As I was reading the words to an old familiar hymn in church this morning, from the overhead of course, I began thinking about what we will tell the North Koreans when they ask us why we don't use songbooks any longer. The Koreans as a rule use many of the traditional songs of the church, a great deal of which have been around since the Reformation. The songbook to a Korean is a precious thing.I imagine that songbooks as well as Bibles have been smuggled in to the North Korean churches by now. But overhead projectors may have not. Here, besides giving up the content of those old hymns on which we were raised, we've stopped bothering with the containers, the books, too. So what should we tell them?
And Bibles, that will be an even greater challenge of explanation. In America not as many people carry their Bibles to church these days. Many pastors have given up trying to get their people to buy one standard version, like the new King James or some such solid translation. So they put Scriptures on the same overheads as the songs. People can leave their Bibles at home, so they do. How do we tell North Koreans they won't need to bring these precious Books into the House of God any longer when "freedom" comes? How will we break it to them that those who risked their lives to get them the Bible did it only for their home reading, that the church is taking another step away from its rich tradition? What will we tell them?
I know. The first Christians had neither Bible nor songbook. But between their age and ours has come the Roman usurpation of the Church and the Word. The Reformers tried to restore the Message to all the people. They wrote it, translated it, published it, distributed it. Because of that heritage, from a child, most of us have learned to cherish it, knowing it was given to us at the price of much blood.
But the times they are changin'.
Britain and America led the way for the longest time in getting the Word to the world. But Britain's influence waned long ago. America now follows, and seems to be leading the charge into apostasy, spreading its doctrines and strange ways into the universal church.
One thing American workers in Korea, whether they be of the South Korean variety or the standard European stock, need to remember if they are to be effective servants to the emerging (and it will emerge!) North Korean population: we do not sell the new Americanism to the Korean church. We don't go to Westernize but to Christianize. Liberty has its limits and the North Koreans must be carefully taught what those limits are. It is easy to imagine a starving population eating everything in sight once they're free, of physical food as well as all the other thingsthat can be ingested in a man's mind and soul.
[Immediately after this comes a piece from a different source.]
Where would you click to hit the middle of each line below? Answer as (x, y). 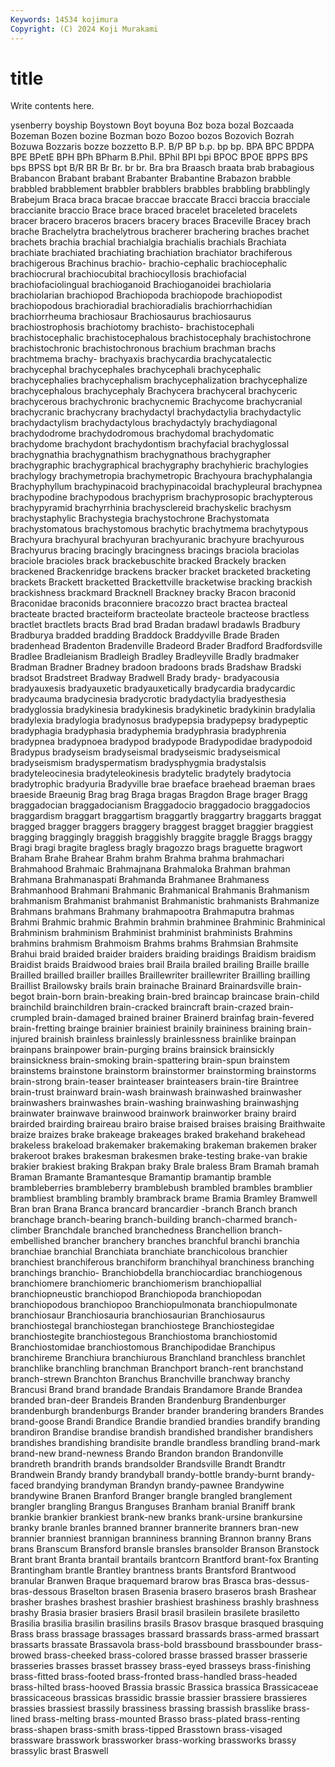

Oh for the gift of discernment for North Koreans! Oh that Americans had it too. Who will stand up and ask for the hymnals and Bibles to be restored to the American church? Not for show, but for use. To get people turning pages and finding chapters and listening and reading as the preacher preaches, and growing thereby. To reverse the trend of the electronic age lest we all get swept away into something we will regret as much as did true believers in the Medieval church: the loss of God's Word.
It is coming, you know. One big happy religion with no Bibles, no songbooks, no preached Word, no real praise. No strong message. One huge political power that will speak for moral correctness but will not know what sin is about. ‘Cause they left their Bible at home. And no one encouraged them to read it, at church or at home.